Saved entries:
____________________
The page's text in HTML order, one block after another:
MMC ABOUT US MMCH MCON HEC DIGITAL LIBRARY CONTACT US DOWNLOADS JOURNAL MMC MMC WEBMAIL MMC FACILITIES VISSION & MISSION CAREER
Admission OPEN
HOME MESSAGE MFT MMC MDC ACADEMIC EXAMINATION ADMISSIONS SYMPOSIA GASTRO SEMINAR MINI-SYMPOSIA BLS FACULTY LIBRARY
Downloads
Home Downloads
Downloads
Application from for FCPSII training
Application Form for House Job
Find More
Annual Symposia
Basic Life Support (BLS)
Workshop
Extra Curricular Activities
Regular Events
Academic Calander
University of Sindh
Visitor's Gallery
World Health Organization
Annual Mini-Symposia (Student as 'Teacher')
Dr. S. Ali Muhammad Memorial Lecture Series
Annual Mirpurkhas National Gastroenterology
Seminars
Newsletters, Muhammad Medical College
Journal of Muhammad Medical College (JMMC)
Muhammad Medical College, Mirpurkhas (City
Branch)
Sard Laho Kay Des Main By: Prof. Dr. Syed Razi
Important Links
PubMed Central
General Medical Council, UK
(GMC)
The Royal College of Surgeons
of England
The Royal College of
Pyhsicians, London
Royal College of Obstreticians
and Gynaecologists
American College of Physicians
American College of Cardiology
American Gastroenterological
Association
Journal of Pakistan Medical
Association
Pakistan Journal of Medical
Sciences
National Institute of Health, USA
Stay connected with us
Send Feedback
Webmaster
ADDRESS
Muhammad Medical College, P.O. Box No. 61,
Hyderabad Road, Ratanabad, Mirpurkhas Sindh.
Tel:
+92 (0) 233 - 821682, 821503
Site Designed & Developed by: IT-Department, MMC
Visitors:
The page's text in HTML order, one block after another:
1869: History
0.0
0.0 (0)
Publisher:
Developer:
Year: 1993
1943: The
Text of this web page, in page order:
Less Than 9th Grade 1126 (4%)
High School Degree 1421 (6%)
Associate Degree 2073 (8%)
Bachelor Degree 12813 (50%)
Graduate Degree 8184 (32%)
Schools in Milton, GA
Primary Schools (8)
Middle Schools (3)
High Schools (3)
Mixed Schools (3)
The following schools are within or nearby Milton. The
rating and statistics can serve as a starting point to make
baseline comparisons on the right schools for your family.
____________________
Work item:
Only an exact transcription of all the records above counts as an answer.

Written answer:
The page's text in HTML order, one block after another:
MMC ABOUT US MMCH MCON HEC DIGITAL LIBRARY CONTACT US DOWNLOADS JOURNAL MMC MMC WEBMAIL MMC FACILITIES VISSION & MISSION CAREER
Admission OPEN
HOME MESSAGE MFT MMC MDC ACADEMIC EXAMINATION ADMISSIONS SYMPOSIA GASTRO SEMINAR MINI-SYMPOSIA BLS FACULTY LIBRARY
Downloads
Home Downloads
Downloads
Application from for FCPSII training
Application Form for House Job
Find More
Annual Symposia
Basic Life Support (BLS)
Workshop
Extra Curricular Activities
Regular Events
Academic Calander
University of Sindh
Visitor's Gallery
World Health Organization
Annual Mini-Symposia (Student as 'Teacher')
Dr. S. Ali Muhammad Memorial Lecture Series
Annual Mirpurkhas National Gastroenterology
Seminars
Newsletters, Muhammad Medical College
Journal of Muhammad Medical College (JMMC)
Muhammad Medical College, Mirpurkhas (City
Branch)
Sard Laho Kay Des Main By: Prof. Dr. Syed Razi
Important Links
PubMed Central
General Medical Council, UK
(GMC)
The Royal College of Surgeons
of England
The Royal College of
Pyhsicians, London
Royal College of Obstreticians
and Gynaecologists
American College of Physicians
American College of Cardiology
American Gastroenterological
Association
Journal of Pakistan Medical
Association
Pakistan Journal of Medical
Sciences
National Institute of Health, USA
Stay connected with us
Send Feedback
Webmaster
ADDRESS
Muhammad Medical College, P.O. Box No. 61,
Hyderabad Road, Ratanabad, Mirpurkhas Sindh.
Tel:
+92 (0) 233 - 821682, 821503
Site Designed & Developed by: IT-Department, MMC
Visitors:
The page's text in HTML order, one block after another:
1869: History
0.0
0.0 (0)
Publisher:
Developer:
Year: 1993
1943: The
Text of this web page, in page order:
Less Than 9th Grade 1126 (4%)
High School Degree 1421 (6%)
Associate Degree 2073 (8%)
Bachelor Degree 12813 (50%)
Graduate Degree 8184 (32%)
Schools in Milton, GA
Primary Schools (8)
Middle Schools (3)
High Schools (3)
Mixed Schools (3)
The following schools are within or nearby Milton. The
rating and statistics can serve as a starting point to make
baseline comparisons on the right schools for your family.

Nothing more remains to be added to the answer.